[Dataset records]
☆ ☆ ☆ ☆ ☆ ☆ ☆

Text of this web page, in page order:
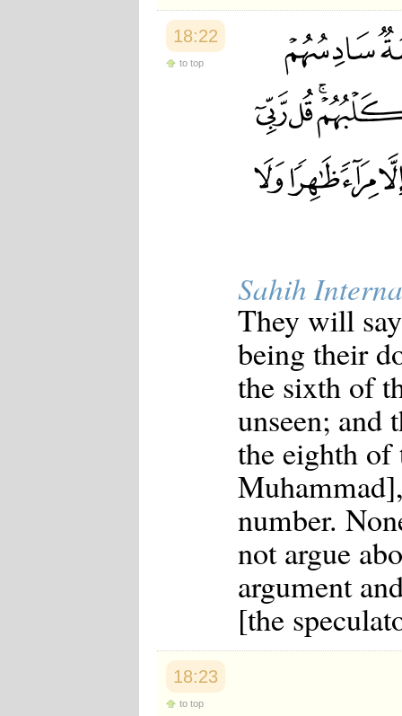
18:22
to top
Sahih
They will
being their
the sixth of
unseen; and
the eighth of
number.
not argue
argument
[the
18:23
to top
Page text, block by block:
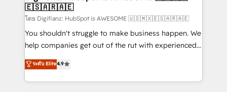
HubSpot and vetted by the CCS, which means we
can support public sector companies as well the
other ones listed in our profile. Our services: -
HubSpot implementation - HubSpot CMS website
is there for you to: - Grow revenue, and run your
business more efficiently - Build stronger
🇪🇸🇦🇷🇦🇪
โดย Digifianz: HubSpot is AWESOME 🇺🇸🇲🇽🇪🇸🇦🇷🇦🇪
You shouldn't struggle to make business happen. We
help companies get out of the rut with experienced,
process-oriented teams implementing HubSpot
Marketing, Sales, Service, CMS and Operations Hub,
so selling and actually engaging with your customers
ระดับ Elite4.9

☆ ☆ ☆ ☆ ☆ ☆ ☆

**Exercise goal:**
Write out nothing but the lines from the start of the data through the line with "HubSpot implementation - HubSpot CMS website". Leave out the pictures.

**Solution to the problem:**
Text of this web page, in page order:
18:22
to top
Sahih
They will
being their
the sixth of
unseen; and
the eighth of
number.
not argue
argument
[the
18:23
to top
Page text, block by block:
HubSpot and vetted by the CCS, which means we
can support public sector companies as well the
other ones listed in our profile. Our services: -
HubSpot implementation - HubSpot CMS website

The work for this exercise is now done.